By using chloroacetone as a starting material and passing through the compounds represented by the general formulas (III) and (IIa), the reaction time can be shortened and the use of a high concentration reagent at a high temperature can be avoided. It is an industrially useful intermediate that can be obtained.

Continued front page    (72) Inventor Takashi Kamikubo             21 Yamanouchi Pharmaceutical Co., Ltd.
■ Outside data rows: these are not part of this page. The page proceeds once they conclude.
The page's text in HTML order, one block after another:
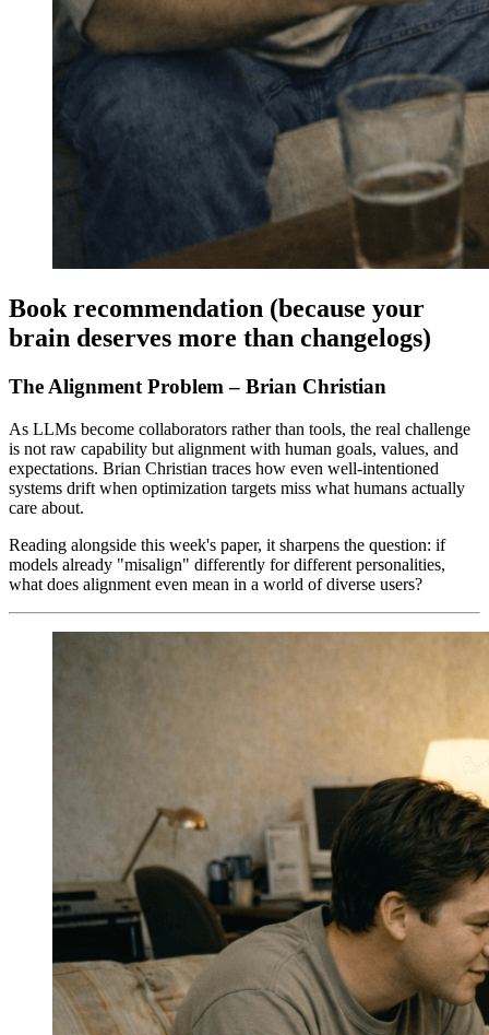
Book recommendation (because your
brain deserves more than changelogs)
The Alignment Problem – Brian Christian
As LLMs become collaborators rather than tools, the real challenge
is not raw capability but alignment with human goals, values, and
expectations. Brian Christian traces how even well-intentioned
systems drift when optimization targets miss what humans actually
care about.
Reading alongside this week's paper, it sharpens the question: if
models already "misalign" differently for different personalities,
what does alignment even mean in a world of diverse users?

Miyukigaoka, Tsukuba City, Ibaraki Prefecture             Inside the company (72) Inventor Hideki Karai             21 Yamanouchi Pharmaceutical Co., Ltd. Miyukigaoka, Tsukuba City, Ibaraki Prefecture             Inside the company (72) Inventor Makoto Oku             21 Yamanouchi Pharmaceutical Co., Ltd. Miyukigaoka, Tsukuba City, Ibaraki Prefecture             Inside the company (72) Inventor Toshihiro Watanabe             21 Yamanouchi Pharmaceutical Co., Ltd. Miyukigaoka, Tsukuba City, Ibaraki Prefecture             Inside the company F-term (reference) 4C048 TT01 TT03 TT04 UU03 XX02                       XX04

Claims (5)

[Claims] 1. The following general formula (II): (In the formulae, R ¹ is H, or optionally substituted aryl is 1
To 3 to 3 lower alkyl which may be substituted. )
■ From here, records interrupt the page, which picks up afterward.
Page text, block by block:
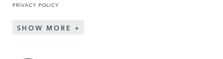
PRIVACY POLICY
SHOW MORE
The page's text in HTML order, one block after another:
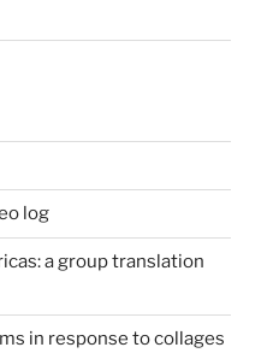
log
a group translation
in response to collages

A 3-hydroxy or substituted alkoxyiminooxetane compound represented by or a salt thereof is subjected to catalytic reduction under water-containing conditions. A method for producing 3-aminooxetane or a salt thereof represented by: 2. The following general formula (III): (In the formula, R ² and R ³ are the same or different and mean lower alkyl.) The 3,3-dialkoxy oxetane compound represented by the formula ( ³ ) is deacetalized, and then an O-substituted hydroxyamine or a salt thereof (IV ) Is converted to an oxime by the following general formula (IIa) (Wherein R ^1a means lower alkyl which may be substituted with 1 to 3 optionally substituted aryl), and a 3-substituted alkoxyiminooxetane compound or a salt thereof is prepared, and then water-containing conditions are used. Formula (I) characterized by catalytic reduction under A method for producing 3-aminooxetane or a salt thereof represented by: 3. A compound represented by the general formula (V): (In the formula, R ⁴ represents an acyl group and X represents halogen.) 1-acyloxy-3-haloacetone or a salt thereof is acetalized with a trialkyl orthoformate (VI), and then hydrolyzed. Subsequent cyclization provides the compound represented by the general formula (III) according to claim 2,
A method for producing 3-aminooxetane (I) or a salt thereof, which comprises producing a 3-dialkoxyoxetane compound and then subjecting it to the method according to claim 2. 4. The following general formula (IIa): (In the formula, R ^1a represents lower alkyl which may be substituted with 1 to 3 optionally substituted aryl.) 3
-Substituted alkoxyiminooxetane compounds or salts thereof. 5. The following general formula (III): (In the formula, R ² and R ³ are the same or different and mean lower alkyl.) 3,3-dialkoxy oxetane compound.